Témoignage de Monsieur Christian Arsenault (co-Bénéficiaire) :
[24] Monsieur Arsenault établit qu’il ne connaissait pas vraiment la région de Saint-Amable avant de devenir propriétaire, qu’il s’était préalablement promené dans la région dans le but de se porter acquéreur de sa première unité résidentielle familiale. Lorsqu’il a initié ses démarches, il avait été mis aux faits et à jour des possibilités de nappes phréatiques élevées dans la région mais ni plus ni moins.

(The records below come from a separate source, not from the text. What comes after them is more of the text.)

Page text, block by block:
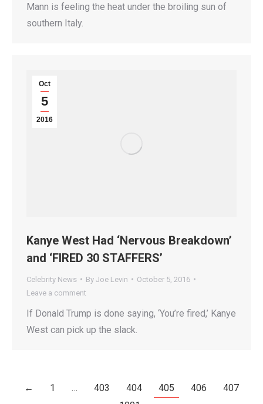
Mann is feeling the heat under the broiling sun of
southern Italy.
Oct
5
2016
Kanye West Had ‘Nervous Breakdown’
and ‘FIRED 30 STAFFERS’
Celebrity News By Joe Levin
October 5, 2016
Leave a comment
If Donald Trump is done saying, ‘You’re fired,’ Kanye
West can pick up the slack.
← 1 … 403 404 405 406
407
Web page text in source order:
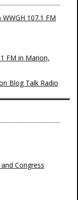
107.1 FM
FM in Marion,
Blog Talk Radio
Congress
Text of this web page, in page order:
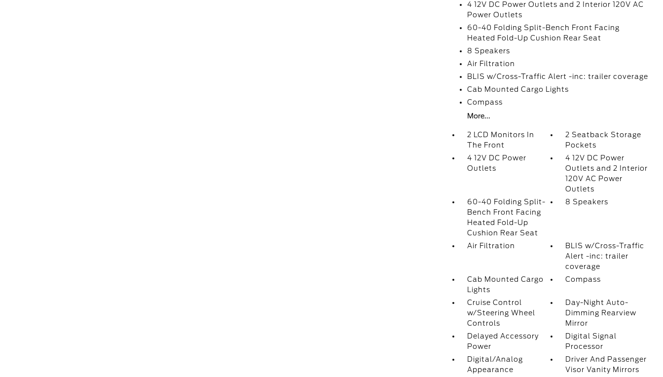
4 12V DC Power Outlets and 2 Interior 120V AC
Power Outlets
60-40 Folding Split-Bench Front Facing
Heated Fold-Up Cushion Rear Seat
8 Speakers
Air Filtration
BLIS w/Cross-Traffic Alert -inc: trailer coverage
Cab Mounted Cargo Lights
Compass
More...
2 LCD Monitors In
The Front
2 Seatback Storage
Pockets
4 12V DC Power
Outlets
4 12V DC Power
Outlets and 2 Interior
120V AC Power
Outlets
60-40 Folding Split-
Bench Front Facing
Heated Fold-Up
Cushion Rear Seat
8 Speakers
Air Filtration
BLIS w/Cross-Traffic
Alert -inc: trailer
coverage
Cab Mounted Cargo
Lights
Compass
Cruise Control
w/Steering Wheel
Controls
Day-Night Auto-
Dimming Rearview
Mirror
Delayed Accessory
Power
Digital Signal
Processor
Digital/Analog
Appearance
Driver And Passenger
Visor Vanity Mirrors
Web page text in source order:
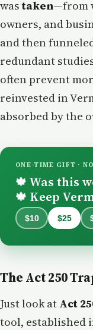
wastaken—from
owners, and
and then
redundant
often prevent
reinvested in
absorbed by the
ONE-TIME GIFT ·
🍁 Was this
🍁 Keep
$10 $25
The Act 250
Just look at Act
tool, established
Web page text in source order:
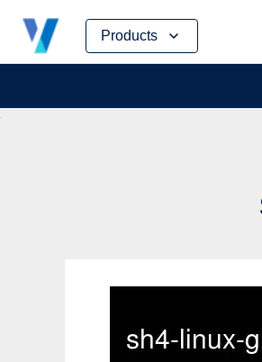
Products
Skip
content
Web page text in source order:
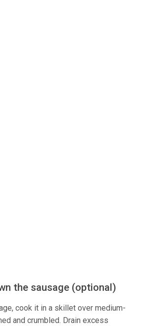
the sausage (optional)
cook it in a skillet over medium-
and crumbled. Drain excess
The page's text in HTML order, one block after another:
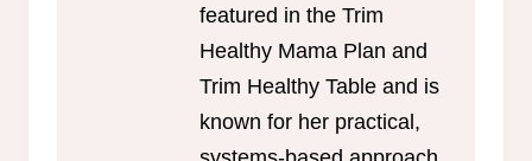
featured in the Trim
Healthy Mama Plan and
Trim Healthy Table and is
known for her practical,
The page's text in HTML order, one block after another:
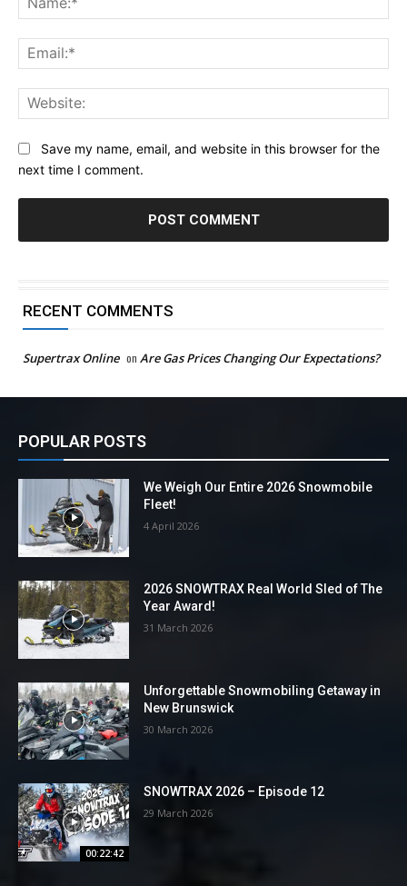
Save my name, email, and website in this browser for the
next time I comment.
RECENT COMMENTS
Supertrax Online on Are Gas Prices Changing Our Expectations?
POPULAR POSTS
We Weigh Our Entire 2026 Snowmobile
Fleet!
4 April 2026
2026 SNOWTRAX Real World Sled of The
Year Award!
31 March 2026
Unforgettable Snowmobiling Getaway in
New Brunswick
30 March 2026
00:22:42
SNOWTRAX 2026 – Episode 12
29 March 2026
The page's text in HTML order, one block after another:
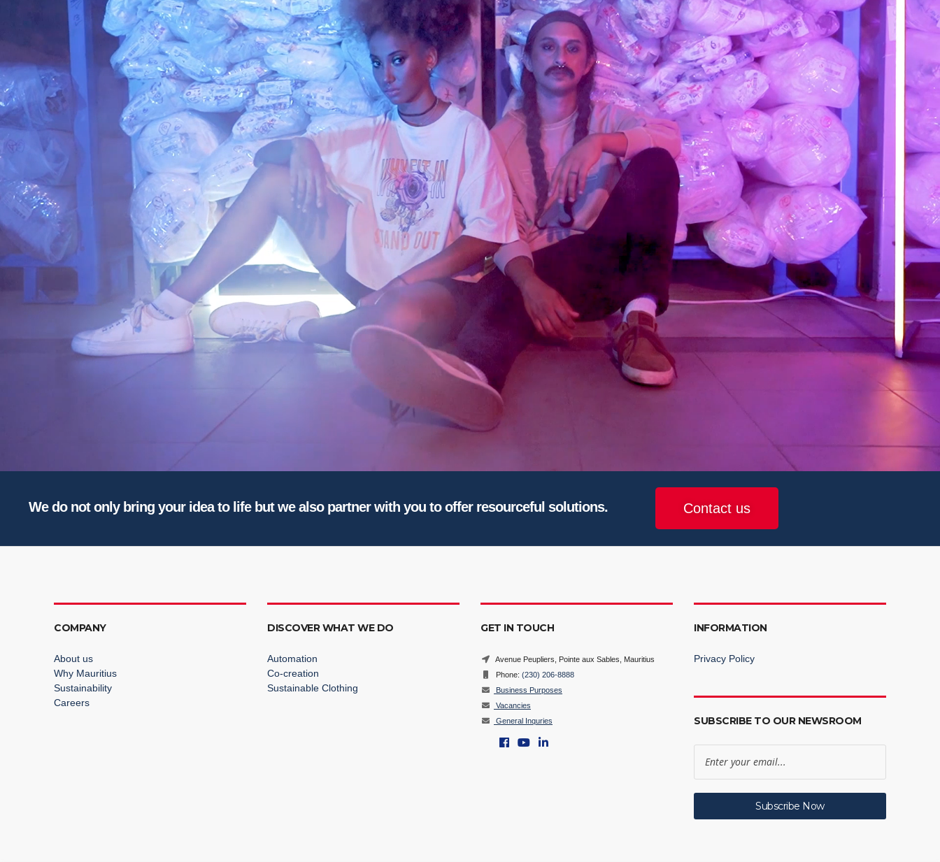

[25] Lorsqu’il (le co-Bénéficiaire Arsenault) s’est présenté à la Ville, il a déposé ce qu’il avait comme plan préliminaire et seules recommandations (pertinentes au dossier) de la municipalité étaient la mise en place et/ou l’implantation d’une pompe submersible (une sub-pompe) au sous-sol.
[26] Monsieur Arsenault est alors interrogé par le procureur de l’Administrateur Me Stéphane Paquette et procède au dépôt de vingt-trois (23) épreuves photographiques (pièces 17.1 à 17.23 inclusivement).
[27] Ces photos sont récentes et tentent à démontrer la progression significative de l’affaissement du bâtiment depuis les lettres des Bénéficiaires (pièce A-6), mise en demeure (pièce A-7) et demande de réclamation (pièce A-8) des cotes extraites du cahier de pièces émis par l’Administrateur.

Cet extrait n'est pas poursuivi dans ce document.